Dark matter, a mysterious and invisible substance thought to make up about 85% of the universe’s matter, has long puzzled scientists.
Unlike regular matter, which we can see and feel, dark matter doesn’t emit, absorb, or reflect light, making it extremely difficult to detect.
However, a new theory called “self-interacting dark matter” (SIDM) is offering exciting explanations for some longstanding cosmic puzzles.
Hai-Bo Yu, a professor of physics and astronomy at the University of California, Riverside, along with his team, has published a study in The Astrophysical Journal Letters that could change how we understand dark matter.
Their research suggests that SIDM could be the key to understanding two major astrophysical mysteries.
Firstly, the team looked at the dark matter halo of a massive elliptical galaxy, detected through the phenomenon of strong gravitational lensing. Gravitational lensing happens when light from distant galaxies bends around massive objects, acting like a cosmic magnifying glass.
The density of this halo was surprisingly high, which didn’t fit with the traditional theory of cold dark matter (CDM). According to CDM, dark matter particles don’t interact with each other.

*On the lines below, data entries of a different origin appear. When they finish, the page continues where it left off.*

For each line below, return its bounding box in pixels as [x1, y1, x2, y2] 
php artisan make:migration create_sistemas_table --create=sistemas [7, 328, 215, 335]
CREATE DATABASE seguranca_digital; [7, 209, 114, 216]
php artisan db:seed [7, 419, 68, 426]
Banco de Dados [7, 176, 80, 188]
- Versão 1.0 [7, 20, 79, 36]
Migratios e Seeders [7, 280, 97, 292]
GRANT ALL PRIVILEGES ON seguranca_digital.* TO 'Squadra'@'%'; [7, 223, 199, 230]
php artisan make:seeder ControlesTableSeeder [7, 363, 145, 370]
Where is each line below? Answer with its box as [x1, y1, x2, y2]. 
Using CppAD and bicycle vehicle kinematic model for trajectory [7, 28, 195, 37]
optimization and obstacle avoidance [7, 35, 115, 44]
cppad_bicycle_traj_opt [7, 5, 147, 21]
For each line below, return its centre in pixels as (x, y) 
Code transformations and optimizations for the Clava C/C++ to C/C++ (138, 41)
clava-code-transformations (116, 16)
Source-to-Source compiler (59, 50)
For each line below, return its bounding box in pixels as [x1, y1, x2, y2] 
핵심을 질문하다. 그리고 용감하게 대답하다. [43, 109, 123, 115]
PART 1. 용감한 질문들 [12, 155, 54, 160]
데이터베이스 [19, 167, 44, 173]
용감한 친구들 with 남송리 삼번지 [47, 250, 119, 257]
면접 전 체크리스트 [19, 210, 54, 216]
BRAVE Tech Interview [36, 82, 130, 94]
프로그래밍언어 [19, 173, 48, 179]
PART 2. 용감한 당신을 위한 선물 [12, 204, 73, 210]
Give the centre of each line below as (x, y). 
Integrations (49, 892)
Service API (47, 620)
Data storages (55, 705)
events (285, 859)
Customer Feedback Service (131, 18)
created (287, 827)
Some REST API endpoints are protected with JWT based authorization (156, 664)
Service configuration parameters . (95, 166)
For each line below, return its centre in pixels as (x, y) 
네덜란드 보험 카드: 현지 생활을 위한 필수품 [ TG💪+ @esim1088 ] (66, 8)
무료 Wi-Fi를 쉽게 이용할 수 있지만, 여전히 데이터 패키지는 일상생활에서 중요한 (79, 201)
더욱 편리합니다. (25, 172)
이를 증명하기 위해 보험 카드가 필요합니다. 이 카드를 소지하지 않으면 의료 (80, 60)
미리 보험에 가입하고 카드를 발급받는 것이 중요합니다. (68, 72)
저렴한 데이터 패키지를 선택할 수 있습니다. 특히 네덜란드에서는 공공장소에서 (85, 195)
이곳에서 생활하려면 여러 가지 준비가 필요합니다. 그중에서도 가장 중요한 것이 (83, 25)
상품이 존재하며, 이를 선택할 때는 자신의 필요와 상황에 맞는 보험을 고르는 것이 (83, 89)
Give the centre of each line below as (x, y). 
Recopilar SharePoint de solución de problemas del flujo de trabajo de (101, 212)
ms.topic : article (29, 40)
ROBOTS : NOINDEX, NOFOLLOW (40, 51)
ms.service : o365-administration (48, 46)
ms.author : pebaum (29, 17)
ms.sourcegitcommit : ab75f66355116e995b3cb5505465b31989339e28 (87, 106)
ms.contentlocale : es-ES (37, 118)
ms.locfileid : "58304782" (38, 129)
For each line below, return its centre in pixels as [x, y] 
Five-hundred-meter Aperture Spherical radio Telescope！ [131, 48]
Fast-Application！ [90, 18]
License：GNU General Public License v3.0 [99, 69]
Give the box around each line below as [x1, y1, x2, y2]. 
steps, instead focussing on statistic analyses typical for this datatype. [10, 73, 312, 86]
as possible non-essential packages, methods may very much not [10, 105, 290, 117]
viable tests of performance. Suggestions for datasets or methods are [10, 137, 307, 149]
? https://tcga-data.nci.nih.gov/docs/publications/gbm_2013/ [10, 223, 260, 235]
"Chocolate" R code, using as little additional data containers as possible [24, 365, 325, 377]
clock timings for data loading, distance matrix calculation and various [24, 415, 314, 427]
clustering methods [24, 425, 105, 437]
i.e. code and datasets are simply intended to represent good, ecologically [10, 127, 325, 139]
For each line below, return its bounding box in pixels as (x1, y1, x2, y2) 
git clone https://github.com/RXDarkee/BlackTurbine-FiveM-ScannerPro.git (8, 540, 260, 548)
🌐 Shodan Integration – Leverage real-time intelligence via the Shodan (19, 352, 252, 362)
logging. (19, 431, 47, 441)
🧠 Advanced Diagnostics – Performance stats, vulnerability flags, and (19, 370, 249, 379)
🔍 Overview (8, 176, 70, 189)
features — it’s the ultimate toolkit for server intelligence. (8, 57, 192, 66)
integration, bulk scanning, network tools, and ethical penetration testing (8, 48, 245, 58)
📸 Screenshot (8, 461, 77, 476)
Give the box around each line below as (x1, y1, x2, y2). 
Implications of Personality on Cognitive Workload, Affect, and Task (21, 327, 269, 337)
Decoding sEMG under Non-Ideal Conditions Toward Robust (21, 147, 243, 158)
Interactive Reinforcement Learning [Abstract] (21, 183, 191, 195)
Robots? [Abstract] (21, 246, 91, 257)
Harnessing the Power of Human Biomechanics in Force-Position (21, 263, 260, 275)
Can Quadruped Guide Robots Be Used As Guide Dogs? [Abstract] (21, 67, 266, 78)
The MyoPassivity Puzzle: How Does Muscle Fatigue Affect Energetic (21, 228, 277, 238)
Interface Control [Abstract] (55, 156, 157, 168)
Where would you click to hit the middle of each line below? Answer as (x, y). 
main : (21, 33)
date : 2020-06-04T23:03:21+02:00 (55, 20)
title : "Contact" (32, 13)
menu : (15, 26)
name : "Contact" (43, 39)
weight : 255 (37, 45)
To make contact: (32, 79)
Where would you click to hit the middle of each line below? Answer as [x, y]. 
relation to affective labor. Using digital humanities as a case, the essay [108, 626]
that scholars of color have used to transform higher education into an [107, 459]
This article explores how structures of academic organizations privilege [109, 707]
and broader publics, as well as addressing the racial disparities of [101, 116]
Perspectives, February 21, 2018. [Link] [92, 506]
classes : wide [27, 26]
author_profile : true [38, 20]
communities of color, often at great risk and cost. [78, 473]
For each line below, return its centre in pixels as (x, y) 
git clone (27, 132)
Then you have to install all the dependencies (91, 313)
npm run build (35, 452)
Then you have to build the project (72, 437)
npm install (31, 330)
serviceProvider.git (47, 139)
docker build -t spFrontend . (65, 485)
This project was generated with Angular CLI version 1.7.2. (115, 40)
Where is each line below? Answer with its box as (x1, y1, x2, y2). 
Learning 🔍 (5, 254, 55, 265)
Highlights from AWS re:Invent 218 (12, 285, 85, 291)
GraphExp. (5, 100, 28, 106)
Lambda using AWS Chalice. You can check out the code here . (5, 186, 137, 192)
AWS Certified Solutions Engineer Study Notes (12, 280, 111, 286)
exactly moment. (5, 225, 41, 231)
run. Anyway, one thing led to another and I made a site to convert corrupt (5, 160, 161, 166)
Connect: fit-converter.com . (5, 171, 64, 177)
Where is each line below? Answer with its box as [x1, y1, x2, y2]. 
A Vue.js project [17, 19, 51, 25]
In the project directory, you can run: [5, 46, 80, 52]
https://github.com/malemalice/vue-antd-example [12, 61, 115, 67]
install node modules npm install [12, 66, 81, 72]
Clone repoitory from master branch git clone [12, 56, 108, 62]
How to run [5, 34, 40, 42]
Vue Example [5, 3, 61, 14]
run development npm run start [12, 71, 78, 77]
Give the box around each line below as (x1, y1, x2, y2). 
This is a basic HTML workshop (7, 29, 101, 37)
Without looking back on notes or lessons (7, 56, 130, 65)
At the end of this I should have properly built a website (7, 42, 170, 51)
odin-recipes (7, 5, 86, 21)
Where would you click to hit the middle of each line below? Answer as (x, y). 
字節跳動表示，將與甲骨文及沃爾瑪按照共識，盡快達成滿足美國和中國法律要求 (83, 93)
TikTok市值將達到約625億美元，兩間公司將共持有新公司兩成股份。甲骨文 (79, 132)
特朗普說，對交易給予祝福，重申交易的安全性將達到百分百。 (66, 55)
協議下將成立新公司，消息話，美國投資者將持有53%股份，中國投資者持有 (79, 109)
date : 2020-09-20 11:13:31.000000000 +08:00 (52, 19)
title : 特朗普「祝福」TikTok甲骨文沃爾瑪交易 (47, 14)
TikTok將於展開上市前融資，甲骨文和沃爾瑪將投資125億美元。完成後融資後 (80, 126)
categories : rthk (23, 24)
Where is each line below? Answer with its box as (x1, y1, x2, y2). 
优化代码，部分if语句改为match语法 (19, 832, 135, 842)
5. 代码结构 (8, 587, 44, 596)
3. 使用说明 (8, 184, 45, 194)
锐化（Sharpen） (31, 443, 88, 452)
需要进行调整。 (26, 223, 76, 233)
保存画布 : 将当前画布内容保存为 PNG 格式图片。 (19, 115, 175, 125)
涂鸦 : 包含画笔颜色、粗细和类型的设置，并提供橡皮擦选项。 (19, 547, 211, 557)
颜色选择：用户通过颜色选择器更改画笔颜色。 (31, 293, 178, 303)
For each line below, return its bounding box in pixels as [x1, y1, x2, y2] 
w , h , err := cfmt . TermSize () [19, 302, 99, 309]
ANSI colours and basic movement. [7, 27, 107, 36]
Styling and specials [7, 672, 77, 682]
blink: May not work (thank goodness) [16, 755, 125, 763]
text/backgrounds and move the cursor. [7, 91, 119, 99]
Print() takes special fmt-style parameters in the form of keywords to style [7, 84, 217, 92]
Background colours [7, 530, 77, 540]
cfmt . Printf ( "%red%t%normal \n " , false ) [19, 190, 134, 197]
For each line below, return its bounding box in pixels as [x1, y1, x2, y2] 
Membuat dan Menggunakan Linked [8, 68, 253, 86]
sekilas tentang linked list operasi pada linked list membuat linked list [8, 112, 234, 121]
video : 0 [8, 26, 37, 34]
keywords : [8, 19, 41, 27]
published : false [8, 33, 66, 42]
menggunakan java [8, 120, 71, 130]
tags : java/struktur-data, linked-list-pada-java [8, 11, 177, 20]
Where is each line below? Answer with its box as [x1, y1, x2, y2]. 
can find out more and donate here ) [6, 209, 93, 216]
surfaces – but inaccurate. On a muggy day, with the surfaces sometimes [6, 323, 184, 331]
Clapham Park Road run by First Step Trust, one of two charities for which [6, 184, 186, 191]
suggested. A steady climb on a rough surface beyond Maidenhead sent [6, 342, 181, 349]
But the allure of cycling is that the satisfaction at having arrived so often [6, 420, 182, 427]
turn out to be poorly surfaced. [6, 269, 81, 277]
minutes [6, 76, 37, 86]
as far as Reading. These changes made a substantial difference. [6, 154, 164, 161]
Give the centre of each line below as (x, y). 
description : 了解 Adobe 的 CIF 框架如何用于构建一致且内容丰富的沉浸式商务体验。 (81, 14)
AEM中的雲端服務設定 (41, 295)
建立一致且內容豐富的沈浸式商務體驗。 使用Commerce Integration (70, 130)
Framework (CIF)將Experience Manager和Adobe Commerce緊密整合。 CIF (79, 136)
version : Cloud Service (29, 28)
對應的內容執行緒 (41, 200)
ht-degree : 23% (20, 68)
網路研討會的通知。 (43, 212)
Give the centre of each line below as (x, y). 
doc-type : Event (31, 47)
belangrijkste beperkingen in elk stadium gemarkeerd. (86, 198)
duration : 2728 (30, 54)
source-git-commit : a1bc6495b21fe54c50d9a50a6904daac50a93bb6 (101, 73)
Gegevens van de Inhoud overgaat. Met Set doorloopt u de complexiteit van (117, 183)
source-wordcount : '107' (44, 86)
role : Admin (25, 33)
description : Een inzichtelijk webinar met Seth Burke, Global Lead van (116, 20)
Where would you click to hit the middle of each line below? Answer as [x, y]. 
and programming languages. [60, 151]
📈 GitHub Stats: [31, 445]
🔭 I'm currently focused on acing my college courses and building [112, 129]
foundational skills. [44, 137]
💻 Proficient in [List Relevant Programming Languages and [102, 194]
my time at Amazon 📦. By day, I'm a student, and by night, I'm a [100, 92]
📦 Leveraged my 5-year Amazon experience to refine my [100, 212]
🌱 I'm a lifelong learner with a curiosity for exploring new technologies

Secondly, they explored the ultra-diffuse galaxies, which are galaxies with extremely low brightness and widely spread-out stars and gas. These galaxies have dark matter halos with very low densities, another puzzle that CDM struggles to explain.
So, what makes SIDM different? SIDM proposes that dark matter particles can interact with each other through a “dark force.” This means they can collide, especially near the center of a galaxy, leading to diverse densities in the dark matter halos.
To test this theory, Yu and his colleagues, including Ethan Nadler and Daneng Yang, conducted sophisticated computer simulations of how cosmic structures form with strong dark matter self-interactions. These simulations showed that SIDM could lead to varying densities in the central regions of galaxies. Some halos would have higher densities, while others would have lower densities, depending on their cosmic history and environment.
This finding is significant because it challenges the standard CDM model, which has been the prevailing theory for understanding dark matter. The SIDM theory suggests that dark matter might be more complex and dynamic than previously thought.
The research underscores the importance of using astrophysical observations and computer simulations to study dark matter. With upcoming data from powerful telescopes like the James Webb Space Telescope and the Rubin Observatory, there’s potential for even more discoveries in this exciting area of research.
Yu’s work, which has been gaining traction since around 2009, is pushing the boundaries of what we know about dark matter.
By suggesting that dark matter particles interact with each other, SIDM is offering new ways to solve cosmic mysteries and is enriching our understanding of the universe’s most elusive substance.